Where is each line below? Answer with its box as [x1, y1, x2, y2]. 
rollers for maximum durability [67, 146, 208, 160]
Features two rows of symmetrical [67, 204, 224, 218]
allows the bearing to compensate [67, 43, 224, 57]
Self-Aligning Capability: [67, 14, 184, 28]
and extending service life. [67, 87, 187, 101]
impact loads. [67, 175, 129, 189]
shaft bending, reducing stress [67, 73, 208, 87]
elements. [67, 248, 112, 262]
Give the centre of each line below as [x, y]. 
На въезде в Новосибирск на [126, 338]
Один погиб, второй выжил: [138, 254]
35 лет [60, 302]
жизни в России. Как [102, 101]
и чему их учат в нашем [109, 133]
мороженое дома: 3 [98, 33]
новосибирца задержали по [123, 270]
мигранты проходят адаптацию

---*---

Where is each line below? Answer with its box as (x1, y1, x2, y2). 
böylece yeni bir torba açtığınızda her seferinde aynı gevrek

---*---

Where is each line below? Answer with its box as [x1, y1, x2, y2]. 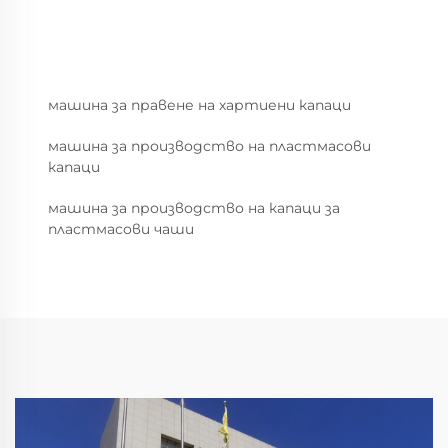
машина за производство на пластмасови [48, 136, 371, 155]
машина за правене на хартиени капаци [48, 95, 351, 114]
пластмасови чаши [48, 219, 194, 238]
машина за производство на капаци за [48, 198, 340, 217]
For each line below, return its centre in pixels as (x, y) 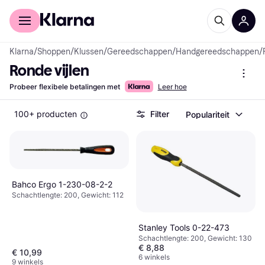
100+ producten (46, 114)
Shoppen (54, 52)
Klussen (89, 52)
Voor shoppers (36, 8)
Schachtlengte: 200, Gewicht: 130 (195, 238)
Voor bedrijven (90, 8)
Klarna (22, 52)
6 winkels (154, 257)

---*---

TASK DESCRIPTION - Could you return exactly the lines above from the line with "Schachtlengte: 200, Gewicht: 130 (195, 238)" to the line with "6 winkels (154, 257)", both included, and nothing else?

SOLVED PROBLEM -
Schachtlengte: 200, Gewicht: 130 (195, 238)
Voor bedrijven (90, 8)
Klarna (22, 52)
6 winkels (154, 257)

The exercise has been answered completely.